Further to the subject of retrocausality, my dad, John Cramer, emailed to say:

My planned experiment has been concantated with a review of the upcoming movie "Deja Vu" in an article on MSNBC at http://www.msnbc.msn.com/id/15817394/.

Msnbc

From the article:

Over the next few years, some experiments hold out a chance of finally being able to show whether or not time can move backward as well as forward. Theoretically, at least, it might be possible for the future to influence the past, said John Cramer, a physicist at the University of Washington.
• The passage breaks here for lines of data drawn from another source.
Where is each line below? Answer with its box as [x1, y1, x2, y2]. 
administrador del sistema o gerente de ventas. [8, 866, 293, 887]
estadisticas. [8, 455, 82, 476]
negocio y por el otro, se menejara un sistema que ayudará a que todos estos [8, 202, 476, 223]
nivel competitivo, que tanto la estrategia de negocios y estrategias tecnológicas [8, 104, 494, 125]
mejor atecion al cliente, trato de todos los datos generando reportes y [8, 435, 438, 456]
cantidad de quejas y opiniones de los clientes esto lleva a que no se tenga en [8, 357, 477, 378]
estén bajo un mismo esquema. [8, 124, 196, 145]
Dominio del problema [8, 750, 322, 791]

He and his colleagues plan to try just such an experiment next year.

Cramer acknowledged that the concept of retro-causality doesn't seem to make sense, "but I don't understand why not."

Both Greene and Cramer know the science as well as the fiction side of the time-travel issue: Greene is the author of "The Elegant Universe," a best-selling book on string theory — but he also played a cameo role in "Frequency," a time-travel movie released in 2000, and served as a scientific consultant for "Deja Vu."

"It was a kick to be in the room with [producer] Jerry Bruckheimer and [director] Tony Scott and the writers, talking about special relativity and general relativity and wormholes," he told MSNBC.com.

Cramer, meanwhile, has done research into ultra-relavistic heavy-ion physics at CERN and Brookhaven National Laboratory — but he's also written two science-fiction novels and pens a regular column for Analog magazine called "The Alternate View." If his experiments show that retro-causality is a reality — that one event can determine the outcome of another event taking place 50 microseconds earlier — it could lend support to the ultimate alternate view of quantum physics.

"It opens the door to doing all kinds of really bizarre things," he said.